Records excerpted from a collection
>>>>

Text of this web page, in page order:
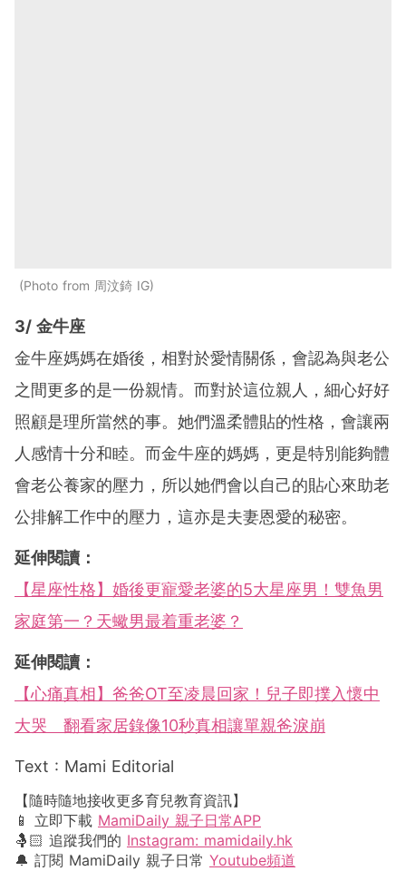
Photo from 周汶錡 IG
3/ 金牛座
金牛座媽媽在婚後，相對於愛情關係，會認為與老公
之間更多的是一份親情。而對於這位親人，細心好好
照顧是理所當然的事。她們溫柔體貼的性格，會讓兩
人感情十分和睦。而金牛座的媽媽，更是特別能夠體
會老公養家的壓力，所以她們會以自己的貼心來助老
公排解工作中的壓力，這亦是夫妻恩愛的秘密。
延伸閱讀：
【星座性格】婚後更寵愛老婆的5大星座男！雙魚男
家庭第一？天蠍男最着重老婆？
延伸閱讀：
【心痛真相】爸爸OT至凌晨回家！兒子即撲入懷中
大哭 翻看家居錄像10秒真相讓單親爸淚崩
Text : Mami Editorial
【隨時隨地接收更多育兒教育資訊】
📱 立即下載 MamiDaily 親子日常APP
🤱🏻 追蹤我們的 Instagram: mamidaily.hk
🔔 訂閱 MamiDaily 親子日常 Youtube頻道

<<<<

## WHAT TO PRODUCE
Skip the pictures and give the entries above again word for word.

## REPLY
Text of this web page, in page order:
Photo from 周汶錡 IG
3/ 金牛座
金牛座媽媽在婚後，相對於愛情關係，會認為與老公
之間更多的是一份親情。而對於這位親人，細心好好
照顧是理所當然的事。她們溫柔體貼的性格，會讓兩
人感情十分和睦。而金牛座的媽媽，更是特別能夠體
會老公養家的壓力，所以她們會以自己的貼心來助老
公排解工作中的壓力，這亦是夫妻恩愛的秘密。
延伸閱讀：
【星座性格】婚後更寵愛老婆的5大星座男！雙魚男
家庭第一？天蠍男最着重老婆？
延伸閱讀：
【心痛真相】爸爸OT至凌晨回家！兒子即撲入懷中
大哭 翻看家居錄像10秒真相讓單親爸淚崩
Text : Mami Editorial
【隨時隨地接收更多育兒教育資訊】
📱 立即下載 MamiDaily 親子日常APP
🤱🏻 追蹤我們的 Instagram: mamidaily.hk
🔔 訂閱 MamiDaily 親子日常 Youtube頻道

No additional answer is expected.